The company may survive by amending its articles of Association when the term of operation as stipulated in the Articles of Association expires;

 

In the case of extending its operation term, the company must apply for amendment of its registration.

 

Article 26 The company shall be dissolved due to the following reasons:

 

(1) The term of operation as stipulated in the Articles of Association of the Company expires;

 

(2) As decided by the shareholders;

 

(3) if dissolution is necessary as a result of the merger or division of the company;

 

(4) If the Business License is revoked, ordered to close down or be canceled;

 

(5) it is ordered to be dissolved by the people’s court according to Article 183 hereof.

 

Where the company is dissolved under Item (1), (2), (4), or (5) of Article 26, a liquidation group shall be formed to commence the liquidation within 10 days after a cause of dissolution occurs. The members of the liquidation group shall be determined by the shareholders.

 

   
   

 

Article 27 Where the company is dissolved and should go through liquidation in accordance with the law, the list of the members of the liquidation group and the head of the liquidation group shall be filed with the registration authority within 10 days of the establishment of such group.

 

Article 28 The liquidation group shall notify the creditors within a period of 10 days commencing from the date of its establishment and, within 60 days, make newspaper announcement of the liquidation.
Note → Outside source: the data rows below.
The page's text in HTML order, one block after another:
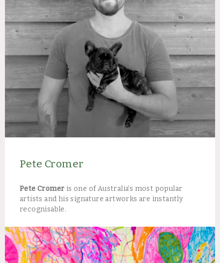
Pete Cromer
Pete Cromer is one of Australia’s most popular
artists and his signature artworks are instantly
recognisable.
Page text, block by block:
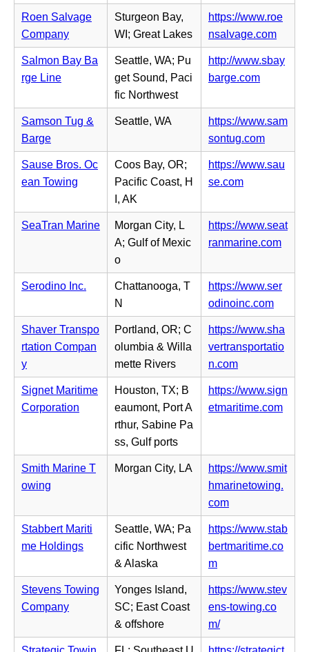
b)
e
i
n
n
e
a
p
e
n
s
i
n
e
w
t
a
Roen Salvage
Company
Sturgeon Bay,
WI; Great Lakes
https://www.roe
nsalvage.com(o
p
e
i
n
e
a
b)
Salmon Bay Ba
rge Line
Seattle, WA; Pu
get Sound, Paci
fic Northwest
http://www.sbay
barge.com(o
e
n
s
i
e
w
t
b)
Samson Tug &
Barge
Seattle, WA
https://www.sam
sontug.com(o
p
e
i
n
e
w
t
a
b)
Sause Bros. Oc
ean Towing
Coos Bay, OR;
Pacific Coast, H
I, AK
https://www.sau
se.com(o
e
n
s
n
n
e
w
t
b)
SeaTran Marine
Morgan City, L
A; Gulf of Mexic
o
https://www.seat
ranmarine.com(o
e
n
i
n
e
w
t
Serodino Inc.
Chattanooga, T
N
https://www.ser
odinoinc.com(o
p
e
n
i
n
w
t
a
Shaver Transpo
rtation Compan
y
Portland, OR; C
olumbia & Willa
mette Rivers
https://www.sha
vertransportatio
n.com(o
p
e
n
n
n
w
t
a
Signet Maritime
Corporation
Houston, TX; B
eaumont, Port A
rthur, Sabine Pa
ss, Gulf ports
https://www.sign
etmaritime.com(o
n
s
i
n
e
t
a
Smith Marine T
owing
Morgan City, LA
https://www.smit
hmarinetowing.
com(o
p
e
n
i
n
e
Stabbert Mariti
me Holdings
Seattle, WA; Pa
cific Northwest
& Alaska
https://www.stab
bertmaritime.co
m(o
p
e
n
s
i
Stevens Towing
Company
Yonges Island,
SC; East Coast
& offshore
https://www.stev
ens-towing.co
m/(o
p
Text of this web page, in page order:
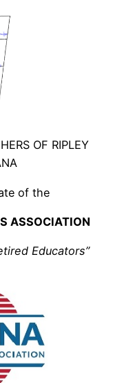
OF RIPLEY
of the
ASSOCIATION
Educators”
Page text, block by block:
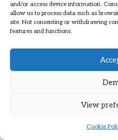
and/or access device information.
allow us to process data such as
site. Not consenting or withdrawing
features and functions.
View
Cookie
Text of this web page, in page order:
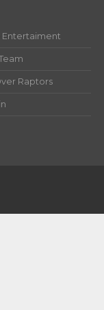
Entertaiment
Raptors
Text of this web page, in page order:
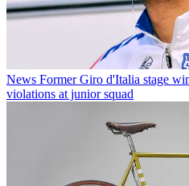
News Former Giro d'Italia stage
violations at junior squad
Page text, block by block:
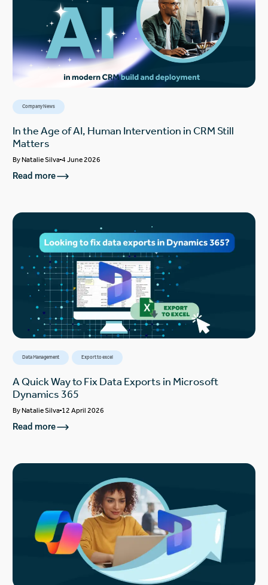
Company News
In the Age of AI, Human Intervention in CRM Still
Matters
ByNatalie Silva 4 June 2026
Read more
Data Management Export to excel
A Quick Way to Fix Data Exports in Microsoft
Dynamics 365
ByNatalie Silva 12 April 2026
Read more
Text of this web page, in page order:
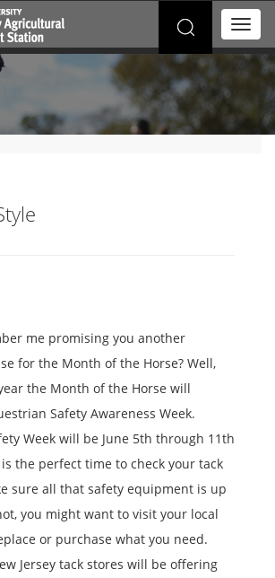
Search
for:
T
o
g
g
e
n
me promising you another
for the Month of the Horse? Well,
the Month of the Horse will
Safety Awareness Week.
Week will be June 5th through 11th
the perfect time to check your tack
sure all that safety equipment is up
you might want to visit your local
or purchase what you need.
Jersey tack stores will be offering
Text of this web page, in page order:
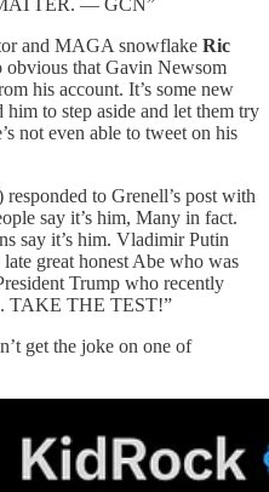
and MAGA snowflake Ric
obvious that Gavin Newsom
his account. It’s some new
him to step aside and let them try
not even able to tweet on his
to Grenell’s post with
say it’s him, Many in fact.
say it’s him. Vladimir Putin
great honest Abe who was
Trump who recently
TAKE THE TEST!”
get the joke on one of
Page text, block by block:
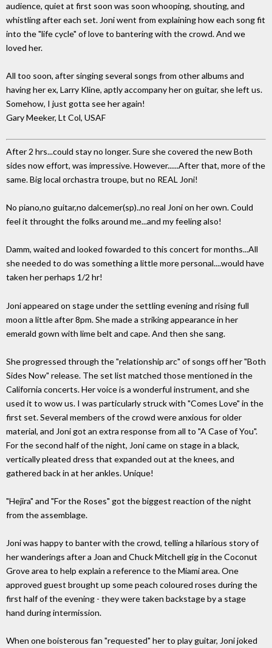
audience, quiet at first soon was soon whooping, shouting, and
whistling after each set. Joni went from explaining how each song fit
into the "life cycle" of love to bantering with the crowd. And we
loved her.
All too soon, after singing several songs from other albums and
having her ex, Larry Kline, aptly accompany her on guitar, she left us.
Somehow, I just gotta see her again!
Gary Meeker, Lt Col, USAF
After 2 hrs...could stay no longer. Sure she covered the new Both
sides now effort, was impressive. However......After that, more of the
same. Big local orchastra troupe, but no REAL Joni!
No piano,no guitar,no dalcemer(sp)..no real Joni on her own. Could
feel it throught the folks around me...and my feeling also!
Damm, waited and looked fowarded to this concert for months...All
she needed to do was something a little more personal....would have
taken her perhaps 1/2 hr!
Joni appeared on stage under the settling evening and rising full
moon a little after 8pm. She made a striking appearance in her
emerald gown with lime belt and cape. And then she sang.
She progressed through the "relationship arc" of songs off her "Both
Sides Now" release. The set list matched those mentioned in the
California concerts. Her voice is a wonderful instrument, and she
used it to wow us. I was particularly struck with "Comes Love" in the
first set. Several members of the crowd were anxious for older
material, and Joni got an extra response from all to "A Case of You".
For the second half of the night, Joni came on stage in a black,
vertically pleated dress that expanded out at the knees, and
gathered back in at her ankles. Unique!
"Hejira" and "For the Roses" got the biggest reaction of the night
from the assemblage.
Joni was happy to banter with the crowd, telling a hilarious story of
her wanderings after a Joan and Chuck Mitchell gig in the Coconut
Grove area to help explain a reference to the Miami area. One
approved guest brought up some peach coloured roses during the
first half of the evening - they were taken backstage by a stage
hand during intermission.
When one boisterous fan "requested" her to play guitar, Joni joked
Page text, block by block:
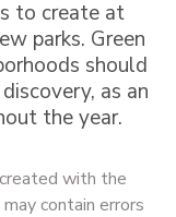
to create at
parks. Green
should
as an
the year.
with the
contain errors
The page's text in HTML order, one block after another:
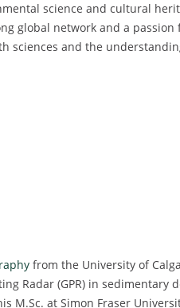
science and cultural
global network and a passion
sciences and the
from the University of
Radar (GPR) in sedimentary
M.Sc. at Simon Fraser
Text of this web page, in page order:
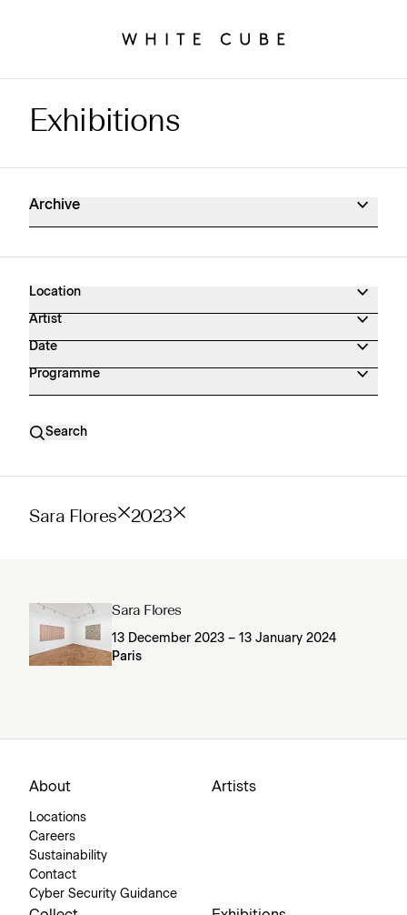
Exhibitions Archive
Exhibitions
Archive
Location
Artist
Date
Programme
Search
Sara Flores 2023
Sara Flores
13 December 2023 – 13 January 2024
Paris
About
Locations
Careers
Sustainability
Contact
Cyber Security Guidance
Artists
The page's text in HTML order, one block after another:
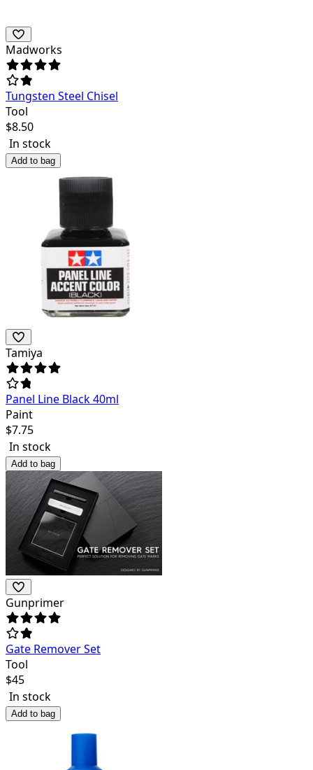
Madworks
Tungsten Steel Chisel
Tool
$8.50
In stock
Add to bag
Tamiya
Panel Line Black 40ml
Paint
$7.75
In stock
Add to bag
Gunprimer
Gate Remover Set
Tool
$45
In stock
Add to bag
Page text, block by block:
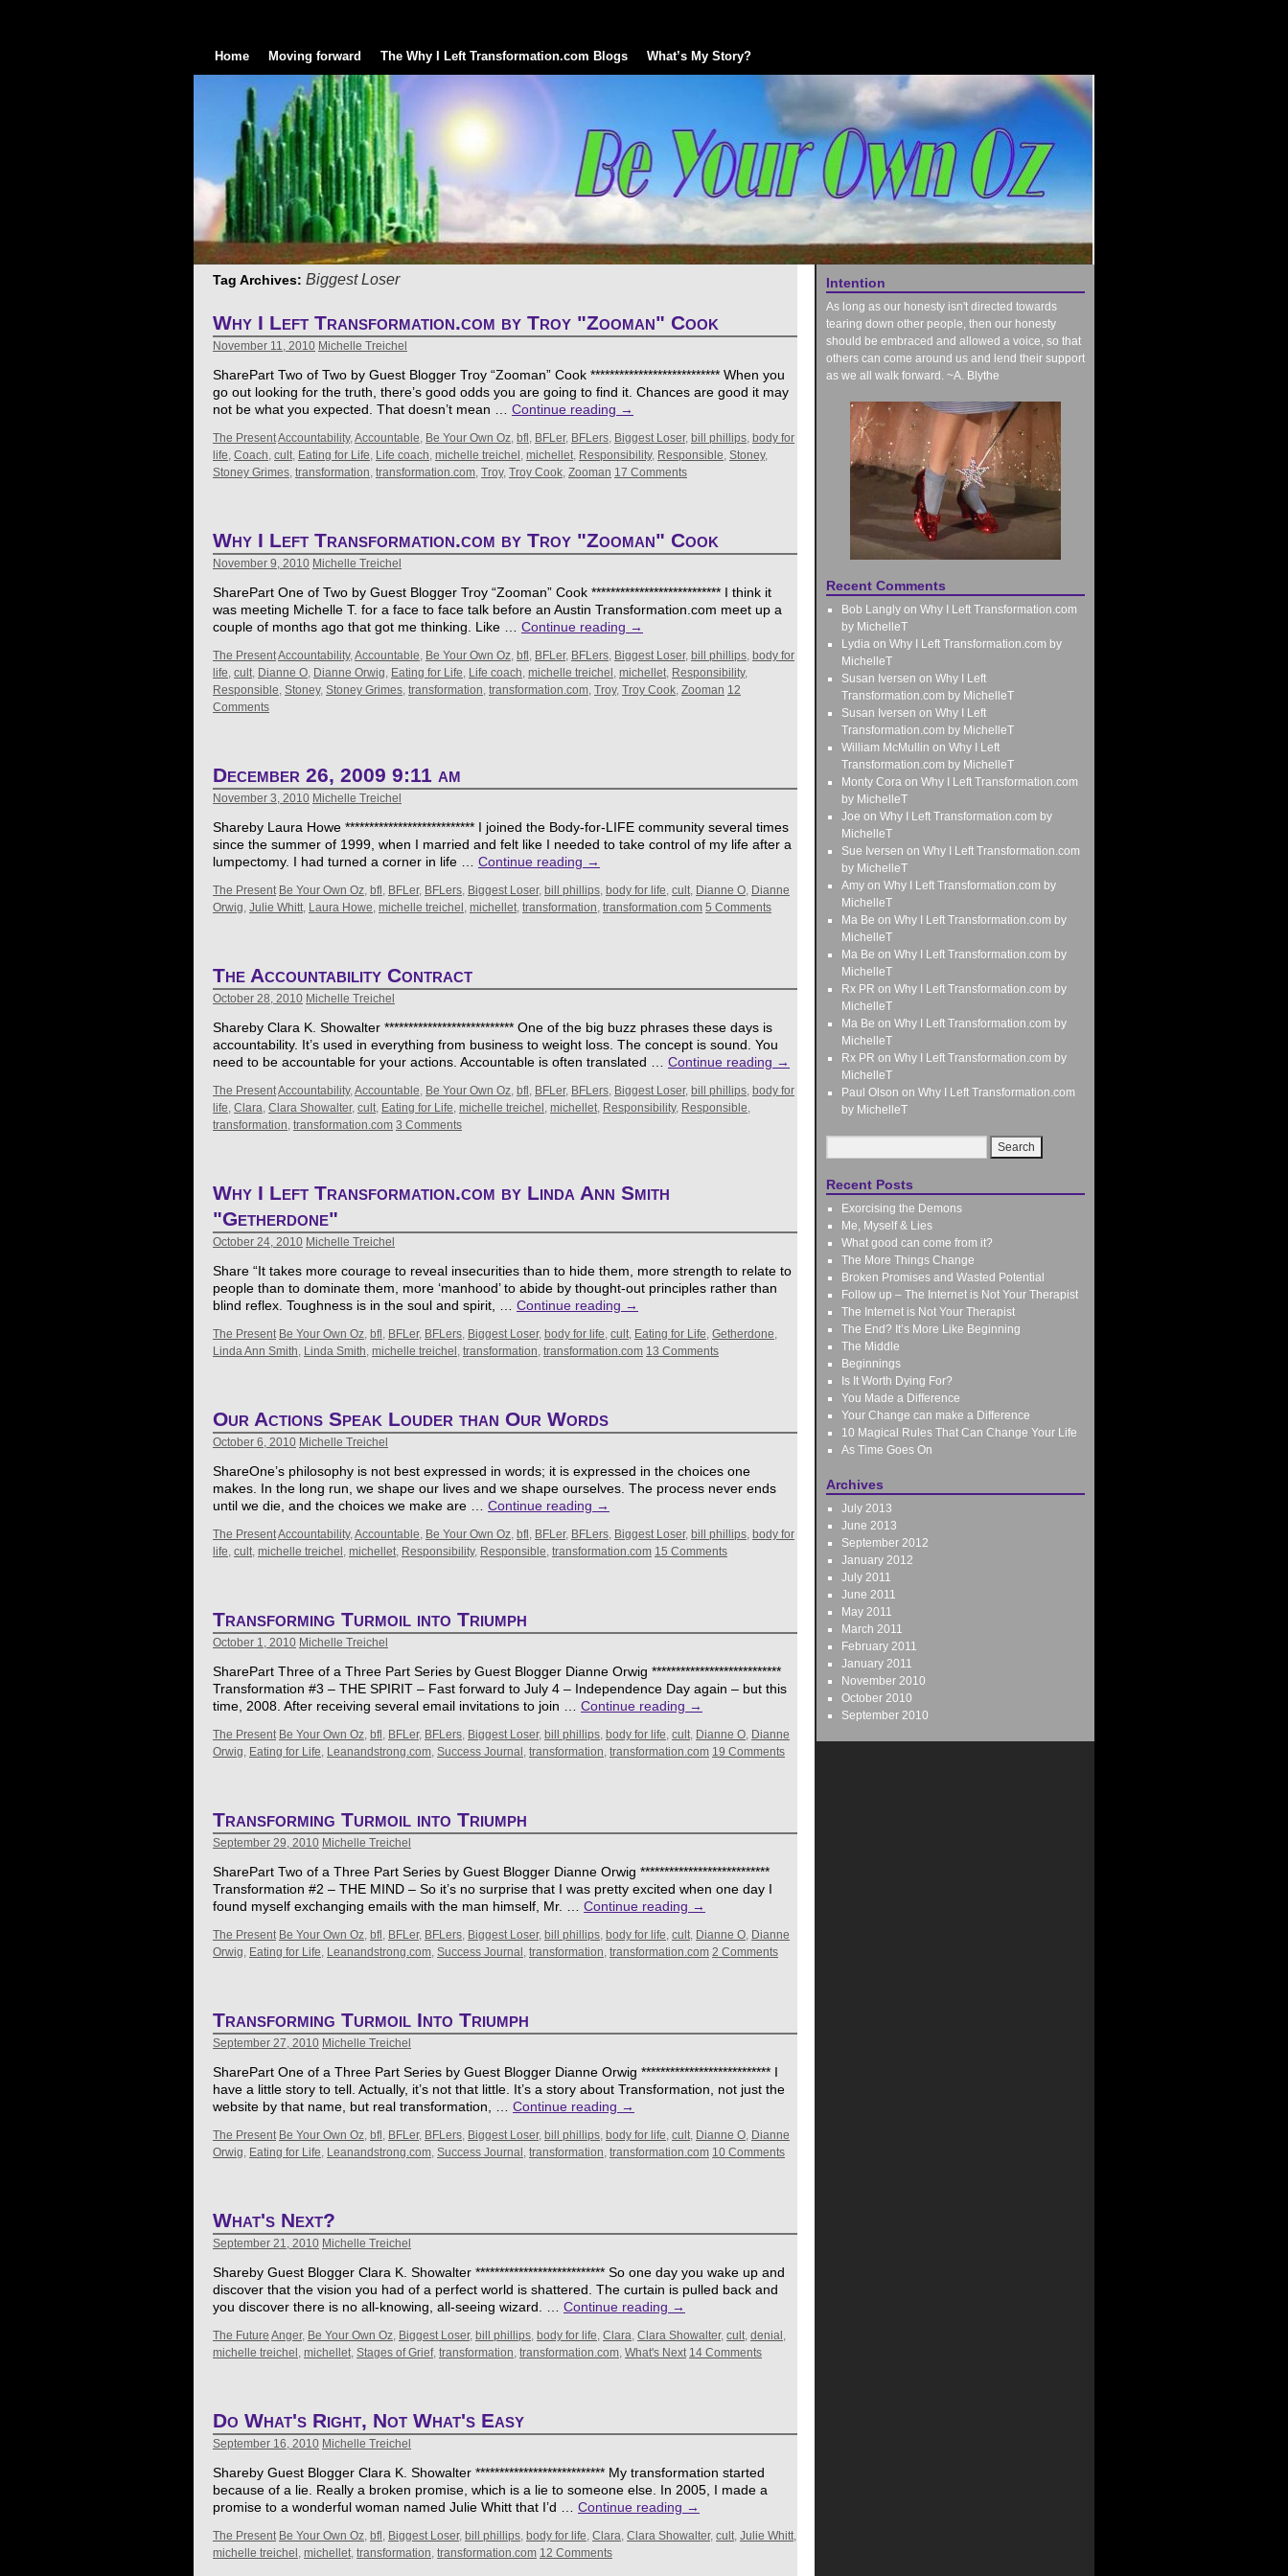
Home Moving forward The Why I Left Transformation.com Blogs What’s My Story?
Tag Archives: Biggest Loser
Why I Left Transformation.com by Troy "Zooman" Cook
November 11, 2010 Michelle Treichel
SharePart Two of Two by Guest Blogger Troy “Zooman” Cook *************************** When you
go out looking for the truth, there’s good odds you are going to find it. Chances are good it may
not be what you expected. That doesn’t mean … Continue reading →
The PresentAccountability,Accountable, Be Your Own Oz, bfl , BFLer, BFLers, Biggest Loser, bill phillips, body for
life, Coach, cult, Eating for Life, Life coach, michelle treichel , michellet, Responsibility, Responsible, Stoney,
Stoney Grimes, transformation, transformation.com, Troy, Troy Cook, Zooman 17 Comments
Why I Left Transformation.com by Troy "Zooman" Cook
November 9, 2010 Michelle Treichel
SharePart One of Two by Guest Blogger Troy “Zooman” Cook *************************** I think it
was meeting Michelle T. for a face to face talk before an Austin Transformation.com meet up a
couple of months ago that got me thinking. Like … Continue reading →
The PresentAccountability,Accountable, Be Your Own Oz, bfl , BFLer, BFLers, Biggest Loser, bill phillips, body for
life, cult, Dianne O, Dianne Orwig, Eating for Life, Life coach, michelle treichel , michellet, Responsibility,
Responsible, Stoney, Stoney Grimes, transformation, transformation.com, Troy, Troy Cook, Zooman 12
Comments
December 26, 2009 9:11 am
November 3, 2010 Michelle Treichel
Shareby Laura Howe *************************** I joined the Body-for-LIFE community several times
since the summer of 1999, when I married and felt like I needed to take control of my life after a
lumpectomy. I had turned a corner in life … Continue reading →
The Present Be Your Own Oz, bfl , BFLer, BFLers, Biggest Loser, bill phillips, body for life, cult, Dianne O, Dianne
Orwig, Julie Whitt, Laura Howe, michelle treichel , michellet, transformation, transformation.com 5 Comments
The Accountability Contract
October 28, 2010 Michelle Treichel
Shareby Clara K. Showalter *************************** One of the big buzz phrases these days is
accountability. It’s used in everything from business to weight loss. The concept is sound. You
need to be accountable for your actions. Accountable is often translated … Continue reading →
The PresentAccountability,Accountable, Be Your Own Oz, bfl , BFLer, BFLers, Biggest Loser, bill phillips, body for
life, Clara, Clara Showalter, cult, Eating for Life, michelle treichel , michellet, Responsibility, Responsible,
transformation, transformation.com 3 Comments
Why I Left Transformation.com by Linda Ann Smith
"Getherdone"
October 24, 2010 Michelle Treichel
Share “It takes more courage to reveal insecurities than to hide them, more strength to relate to
people than to dominate them, more ‘manhood’ to abide by thought-out principles rather than
blind reflex. Toughness is in the soul and spirit, … Continue reading →
The Present Be Your Own Oz, bfl , BFLer, BFLers, Biggest Loser, body for life, cult, Eating for Life, Getherdone,
Linda Ann Smith, Linda Smith, michelle treichel , transformation, transformation.com 13 Comments
Our Actions Speak Louder than Our Words
October 6, 2010 Michelle Treichel
ShareOne’s philosophy is not best expressed in words; it is expressed in the choices one
makes. In the long run, we shape our lives and we shape ourselves. The process never ends
until we die, and the choices we make are … Continue reading →
The PresentAccountability,Accountable, Be Your Own Oz, bfl , BFLer, BFLers, Biggest Loser, bill phillips, body for
life, cult, michelle treichel , michellet, Responsibility, Responsible, transformation.com 15 Comments
Transforming Turmoil into Triumph
October 1, 2010 Michelle Treichel
SharePart Three of a Three Part Series by Guest Blogger Dianne Orwig ***************************
Transformation #3 – THE SPIRIT – Fast forward to July 4 – Independence Day again – but this
time, 2008. After receiving several email invitations to join … Continue reading →
The Present Be Your Own Oz, bfl , BFLer, BFLers, Biggest Loser, bill phillips, body for life, cult, Dianne O, Dianne
Orwig, Eating for Life, Leanandstrong.com, Success Journal , transformation, transformation.com 19 Comments
Transforming Turmoil into Triumph
September 29, 2010 Michelle Treichel
SharePart Two of a Three Part Series by Guest Blogger Dianne Orwig ***************************
Transformation #2 – THE MIND – So it’s no surprise that I was pretty excited when one day I
found myself exchanging emails with the man himself, Mr. … Continue reading →
The Present Be Your Own Oz, bfl , BFLer, BFLers, Biggest Loser, bill phillips, body for life, cult, Dianne O, Dianne
Orwig, Eating for Life, Leanandstrong.com, Success Journal , transformation, transformation.com 2 Comments
Transforming Turmoil Into Triumph
September 27, 2010 Michelle Treichel
SharePart One of a Three Part Series by Guest Blogger Dianne Orwig *************************** I
have a little story to tell. Actually, it’s not that little. It’s a story about Transformation, not just the
website by that name, but real transformation, … Continue reading →
The Present Be Your Own Oz, bfl , BFLer, BFLers, Biggest Loser, bill phillips, body for life, cult, Dianne O, Dianne
Orwig, Eating for Life, Leanandstrong.com, Success Journal , transformation, transformation.com 10 Comments
What's Next?
September 21, 2010 Michelle Treichel
Shareby Guest Blogger Clara K. Showalter *************************** So one day you wake up and
discover that the vision you had of a perfect world is shattered. The curtain is pulled back and
you discover there is no all-knowing, all-seeing wizard. … Continue reading →
The Future Anger, Be Your Own Oz, Biggest Loser, bill phillips, body for life, Clara, Clara Showalter, cult, denial ,
michelle treichel , michellet, Stages of Grief, transformation, transformation.com, What's Next 14 Comments
Do What's Right, Not What's Easy
September 16, 2010 Michelle Treichel
Shareby Guest Blogger Clara K. Showalter *************************** My transformation started
because of a lie. Really a broken promise, which is a lie to someone else. In 2005, I made a
promise to a wonderful woman named Julie Whitt that I’d … Continue reading →
The Present Be Your Own Oz, bfl , Biggest Loser, bill phillips, body for life, Clara, Clara Showalter, cult, Julie Whitt,
michelle treichel , michellet, transformation, transformation.com 12 Comments
Intention
As long as our honesty isn't directed towards
tearing down other people, then our honesty
should be embraced and allowed a voice, so that
others can come around us and lend their support
as we all walk forward. ~A. Blythe
Recent Comments
Bob Langlyon Why I Left Transformation.com
by MichelleT
Lydiaon Why I Left Transformation.com by
MichelleT
Susan Iversen on Why I Left
Transformation.com by MichelleT
Susan Iversen on Why I Left
Transformation.com by MichelleT
William McMullin on Why I Left
Transformation.com by MichelleT
Monty Coraon Why I Left Transformation.com
by MichelleT
Joe on Why I Left Transformation.com by
MichelleT
Sue Iversen on Why I Left Transformation.com
by MichelleT
Amyon Why I Left Transformation.com by
MichelleT
Ma Be on Why I Left Transformation.com by
MichelleT
Ma Be on Why I Left Transformation.com by
MichelleT
Rx PR on Why I Left Transformation.com by
MichelleT
Ma Be on Why I Left Transformation.com by
MichelleT
Rx PR on Why I Left Transformation.com by
MichelleT
Paul Olson on Why I Left Transformation.com
by MichelleT
Recent Posts
Exorcising the Demons
Me, Myself & Lies
What good can come from it?
The More Things Change
Broken Promises and Wasted Potential
Follow up – The Internet is Not Your Therapist
The Internet is Not Your Therapist
The End? It’s More Like Beginning
The Middle
Beginnings
Is It Worth Dying For?
You Made a Difference
Your Change can make a Difference
10 Magical Rules That Can Change Your Life
As Time Goes On
Archives
July 2013
June 2013
September 2012
January 2012
July 2011
June 2011
May 2011
March 2011
February 2011
January 2011
November 2010
October 2010
September 2010

During the period of declaration of claims, the liquidation group may not repay the debts to the creditors.

 

Article 29 During liquidation, the company shall continue to exist, but it may not engage in new business activities unrelated to liquidation. Company property may not be distributed among its shareholders prior to full repayment in accordance with the stipulations of the Company Law.

 

Following the completion of liquidation, the liquidation group shall compile a liquidation report and submit the same to shareholders (or the people’s court) for confirmation. In addition, the liquidation group shall apply for cancellation of the company’s registration to the original registration authority and announce the company’s termination.

 

Chapter IX Supplementary Provisions.

 

Article 30 The decision of the Company to invest in other enterprises or provide guarantees to other entities shall be made by the shareholders.

 

The guarantee provided by the Company to its shareholders or actual controllers shall be determined by the shareholders in writing.

 

   
   

 

Article 31 The Company registration matters shall be verified and approved by the Company registration authority.

 

Article 32 For matters not specified in the Articles of Association, it shall be governed by the relevant provisions of the Company Law.

 

Article 33 The Articles of Association shall be formulated by the shareholders and shall take effect as of the establishment date of the company.

 

Article 34 The Articles of Association shall be made in triplicate, with one original retained by the shareholders, one retained by the company, and one submitted to the Company registration authority.

 

Shareholders signature and seal.

 

Kashgar Sheng Yinxin Enterprise Consulting Co., Ltd.